▶ REQUIRED WORK
A faithful copy is required of the lines from the top of the entries through the line that contains "Ривест, Томас Кормен, и", both included, with no pictures.

▶ AVAILABLE DATA
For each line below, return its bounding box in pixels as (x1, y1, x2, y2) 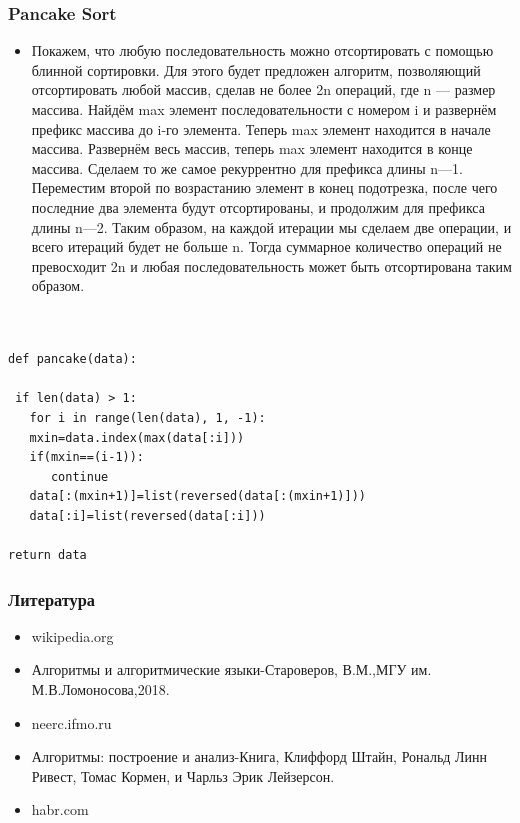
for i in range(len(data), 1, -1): (29, 410, 266, 425)
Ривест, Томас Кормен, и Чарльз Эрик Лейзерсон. (31, 765, 335, 786)
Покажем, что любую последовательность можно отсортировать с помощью (31, 40, 494, 61)
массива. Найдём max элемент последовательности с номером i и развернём (31, 99, 497, 119)
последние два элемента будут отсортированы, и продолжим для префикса (31, 196, 485, 217)
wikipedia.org (31, 625, 114, 646)
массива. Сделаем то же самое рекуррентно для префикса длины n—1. (31, 157, 463, 178)
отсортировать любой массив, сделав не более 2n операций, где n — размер (31, 79, 496, 100)
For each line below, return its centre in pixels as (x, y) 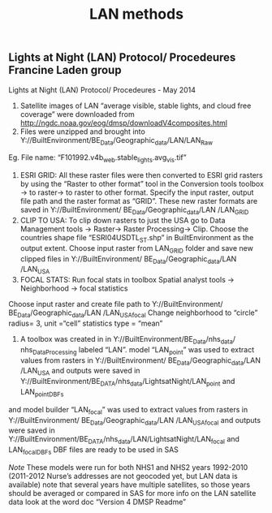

▶ TASK OUTPUT
For each line below, return its bounding box in pixels as (x1, y1, x2, y2) 
for i in range(len(data), 1, -1): (29, 410, 266, 425)
Ривест, Томас Кормен, и Чарльз Эрик Лейзерсон. (31, 765, 335, 786)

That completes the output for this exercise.